Goal of the exercise: Nothing in the entries may be altered; copy them in full.

** Recorded information follows **

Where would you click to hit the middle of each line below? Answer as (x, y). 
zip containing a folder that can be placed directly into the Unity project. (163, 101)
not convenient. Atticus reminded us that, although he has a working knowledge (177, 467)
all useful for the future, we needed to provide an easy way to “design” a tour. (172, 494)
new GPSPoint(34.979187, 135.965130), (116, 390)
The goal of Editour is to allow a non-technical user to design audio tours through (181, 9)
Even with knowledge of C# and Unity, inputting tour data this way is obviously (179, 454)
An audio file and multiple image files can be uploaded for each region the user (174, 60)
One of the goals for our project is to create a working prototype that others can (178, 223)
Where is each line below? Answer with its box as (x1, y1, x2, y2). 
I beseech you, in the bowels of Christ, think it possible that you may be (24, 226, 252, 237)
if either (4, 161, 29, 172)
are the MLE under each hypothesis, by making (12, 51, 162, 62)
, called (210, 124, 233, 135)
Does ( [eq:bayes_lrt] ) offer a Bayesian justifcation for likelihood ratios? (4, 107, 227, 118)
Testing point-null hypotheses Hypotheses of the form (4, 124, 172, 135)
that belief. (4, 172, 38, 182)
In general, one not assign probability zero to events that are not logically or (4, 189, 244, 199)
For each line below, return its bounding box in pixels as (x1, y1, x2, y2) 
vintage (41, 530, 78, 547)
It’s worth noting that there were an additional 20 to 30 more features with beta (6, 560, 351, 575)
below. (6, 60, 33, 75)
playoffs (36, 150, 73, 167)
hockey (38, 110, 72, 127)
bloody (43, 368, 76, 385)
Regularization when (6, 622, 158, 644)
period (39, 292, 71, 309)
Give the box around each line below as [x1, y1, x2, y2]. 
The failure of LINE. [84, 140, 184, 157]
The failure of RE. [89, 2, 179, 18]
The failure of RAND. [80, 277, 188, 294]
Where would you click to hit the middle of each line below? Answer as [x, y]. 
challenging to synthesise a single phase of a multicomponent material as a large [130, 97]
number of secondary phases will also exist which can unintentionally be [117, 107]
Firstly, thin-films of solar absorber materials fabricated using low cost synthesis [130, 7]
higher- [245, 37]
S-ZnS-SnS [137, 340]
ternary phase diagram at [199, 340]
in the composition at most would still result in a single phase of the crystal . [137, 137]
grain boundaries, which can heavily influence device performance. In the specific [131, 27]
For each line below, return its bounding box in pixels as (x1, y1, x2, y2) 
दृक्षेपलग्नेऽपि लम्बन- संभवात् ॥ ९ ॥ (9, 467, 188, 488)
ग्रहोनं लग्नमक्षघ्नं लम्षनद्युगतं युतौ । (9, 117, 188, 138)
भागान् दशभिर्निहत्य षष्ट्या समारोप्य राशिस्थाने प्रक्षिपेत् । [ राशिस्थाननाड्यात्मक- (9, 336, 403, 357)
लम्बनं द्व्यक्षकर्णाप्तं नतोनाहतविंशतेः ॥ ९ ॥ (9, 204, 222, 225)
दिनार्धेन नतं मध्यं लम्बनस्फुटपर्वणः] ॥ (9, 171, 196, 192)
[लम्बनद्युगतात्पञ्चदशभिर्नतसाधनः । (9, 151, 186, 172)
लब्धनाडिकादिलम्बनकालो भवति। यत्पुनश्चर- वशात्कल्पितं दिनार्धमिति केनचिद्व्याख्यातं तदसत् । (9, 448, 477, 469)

** End of Recorded information **

Written response:
Where would you click to hit the middle of each line below? Answer as (x, y). 
zip containing a folder that can be placed directly into the Unity project. (163, 101)
not convenient. Atticus reminded us that, although he has a working knowledge (177, 467)
all useful for the future, we needed to provide an easy way to “design” a tour. (172, 494)
new GPSPoint(34.979187, 135.965130), (116, 390)
The goal of Editour is to allow a non-technical user to design audio tours through (181, 9)
Even with knowledge of C# and Unity, inputting tour data this way is obviously (179, 454)
An audio file and multiple image files can be uploaded for each region the user (174, 60)
One of the goals for our project is to create a working prototype that others can (178, 223)
Where is each line below? Answer with its box as (x1, y1, x2, y2). 
I beseech you, in the bowels of Christ, think it possible that you may be (24, 226, 252, 237)
if either (4, 161, 29, 172)
are the MLE under each hypothesis, by making (12, 51, 162, 62)
, called (210, 124, 233, 135)
Does ( [eq:bayes_lrt] ) offer a Bayesian justifcation for likelihood ratios? (4, 107, 227, 118)
Testing point-null hypotheses Hypotheses of the form (4, 124, 172, 135)
that belief. (4, 172, 38, 182)
In general, one not assign probability zero to events that are not logically or (4, 189, 244, 199)
For each line below, return its bounding box in pixels as (x1, y1, x2, y2) 
vintage (41, 530, 78, 547)
It’s worth noting that there were an additional 20 to 30 more features with beta (6, 560, 351, 575)
below. (6, 60, 33, 75)
playoffs (36, 150, 73, 167)
hockey (38, 110, 72, 127)
bloody (43, 368, 76, 385)
Regularization when (6, 622, 158, 644)
period (39, 292, 71, 309)
Give the box around each line below as [x1, y1, x2, y2]. 
The failure of LINE. [84, 140, 184, 157]
The failure of RE. [89, 2, 179, 18]
The failure of RAND. [80, 277, 188, 294]
Where would you click to hit the middle of each line below? Answer as [x, y]. 
challenging to synthesise a single phase of a multicomponent material as a large [130, 97]
number of secondary phases will also exist which can unintentionally be [117, 107]
Firstly, thin-films of solar absorber materials fabricated using low cost synthesis [130, 7]
higher- [245, 37]
S-ZnS-SnS [137, 340]
ternary phase diagram at [199, 340]
in the composition at most would still result in a single phase of the crystal . [137, 137]
grain boundaries, which can heavily influence device performance. In the specific [131, 27]
For each line below, return its bounding box in pixels as (x1, y1, x2, y2) 
दृक्षेपलग्नेऽपि लम्बन- संभवात् ॥ ९ ॥ (9, 467, 188, 488)
ग्रहोनं लग्नमक्षघ्नं लम्षनद्युगतं युतौ । (9, 117, 188, 138)
भागान् दशभिर्निहत्य षष्ट्या समारोप्य राशिस्थाने प्रक्षिपेत् । [ राशिस्थाननाड्यात्मक- (9, 336, 403, 357)
लम्बनं द्व्यक्षकर्णाप्तं नतोनाहतविंशतेः ॥ ९ ॥ (9, 204, 222, 225)
दिनार्धेन नतं मध्यं लम्बनस्फुटपर्वणः] ॥ (9, 171, 196, 192)
[लम्बनद्युगतात्पञ्चदशभिर्नतसाधनः । (9, 151, 186, 172)
लब्धनाडिकादिलम्बनकालो भवति। यत्पुनश्चर- वशात्कल्पितं दिनार्धमिति केनचिद्व्याख्यातं तदसत् । (9, 448, 477, 469)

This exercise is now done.